While the exemplary environment typically uses a 0-10 degree
incident beam angle 605 when launching laser beam 185 into gap 500,
those skilled in the art will realize that any angle would suffice
as long as the laser energy is reflected and distributed down the
gap 500.
[0080] As the outer surface 425 absorbs the incident laser energy
from laser beam 185 and the surface is increasingly heated, the
heated portion of outer surface 425 becomes shiny and reflective.
In other words, as the heated portion of outer surface 425
approaches a fusion weldable condition, that portion of outer
surface 425 reaches a reflective state. In this reflective state,
outer surface 425 bounces or transfers the energy of the laser beam
185 to the opposing surface of gap 500, namely inner surface 420.

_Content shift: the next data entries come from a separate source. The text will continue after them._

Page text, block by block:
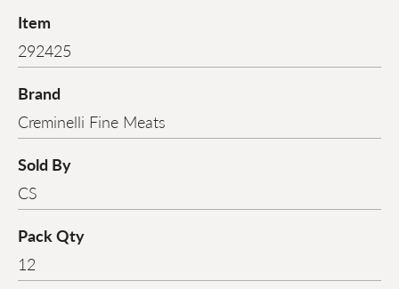
Item
292425
Brand
Creminelli Fine Meats
Sold By
CS
Pack Qty
12
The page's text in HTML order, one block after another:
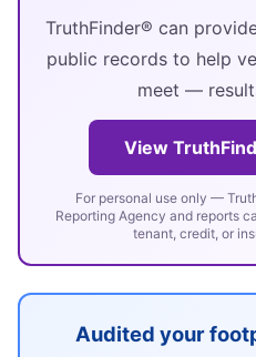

As a result, the opposing inner surface 420 also reaches the
reflective state and laser beam 185 is repeatedly reflected down
the length of gap 500 heating surfaces 425 and 420 to a
substantially uniform or even distribution. Further heating occurs
when the beam is rotated or moved about the longitudinal axis of
the tubes to heat another part of the gap 500. In this manner, the
surfaces deep within gap 500 can be precisely and substantially
evenly heated. Once the surfaces to be welded reach the reflective
state and distribute the heat, the surfaces reach a fusion weldable
condition so that the surfaces will molecularly fuse together to
form a fusion weld. Those skilled in the art will appreciate that
depending upon the exact width of the gap, quartz filler material
may be added within gap 500 as the beam 185 fusion welds the inner
tube 410 to the outer tube 405.
[0081] In another embodiment of the present invention, a coating
layer or dopant layer is is already disposed within gap 500. The
coating layer is typically a raw metal coating material, including
but not limited to metals, metal halides and/or rare earth
elements. The layer has normally been applied to outer surface 425
of the inner tube 410 prior to assembly or as part of the assembly
process. Alternatively, it is contemplated that the layer has been
applied to inner surface 420 of the outer tube 405 prior to
assembly or as part of the assembly process.

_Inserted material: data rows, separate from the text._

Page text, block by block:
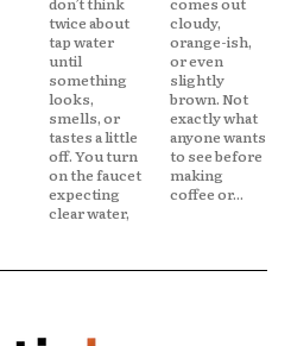
twice about
tap water
until
something
looks,
smells, or
tastes a little
off. You turn
on the faucet
expecting
clear water,
cloudy,
orange-ish,
or even
slightly
brown. Not
exactly what
anyone wants
to see before
making
coffee or...
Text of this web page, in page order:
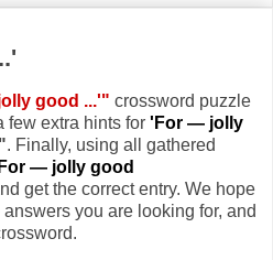
good ...'" crossword puzzle
few extra hints for 'For — jolly
. Finally, using all gathered
— jolly good
get the correct entry. We hope
you are looking for, and

[0082] The laser beam is applied to the coating layer disposed
within the gap. In this exemplary embodiment, application of the
laser beam is accomplished by applying the laser beam against the
coating layer and the opposing surface of glass within the gap 500.
In this manner, the beam selectively heats the coating layer as the
beam is reflected down the gap. Selectively controlling the amount
of energy applied via the laser beam and the amount of time the
laser beam is applied to a specific point allows for control of the
depth of the thermally induced dopant diffusion. In the exemplary
embodiment, selective heating of the coating layer is controlled by
varying parameters of the beam (e.g., energy levels, modulation
characteristics, creating different characteristics of each laser
beam as part of a composite beam, etc.) and by moving the beam on
and off a particular point on the coating layer over a given period
of time. Thus, heating a particular point of the coating layer for
a predetermined amount of time causes controlled thermal diffusion
of the coating layer into at least the tube in direct contact with
the coating layer. One skilled in the art will quickly appreciate
that use of a movable working surface (e.g., surface 195) and a
directable laser energy source (e.g., laser energy source 170 in
combination with movable welding head 180 or a movable laser energy
source (not shown)) permit the optical fiber designer a degree of
freedom and flexibility not previously available when designing
refractive core and cladding structures which may have desired
light carrying benefits for communication and sensor
applications.
[0083] Once the coating layer is diffused at a desired depth into
at least one of the tubes, the tubes may be joined by fusion
welding them together as described above. As further heating or
later fusion of the tube having the coating layer with the other
tube occurs, additional diffusion of the coating layer may occur.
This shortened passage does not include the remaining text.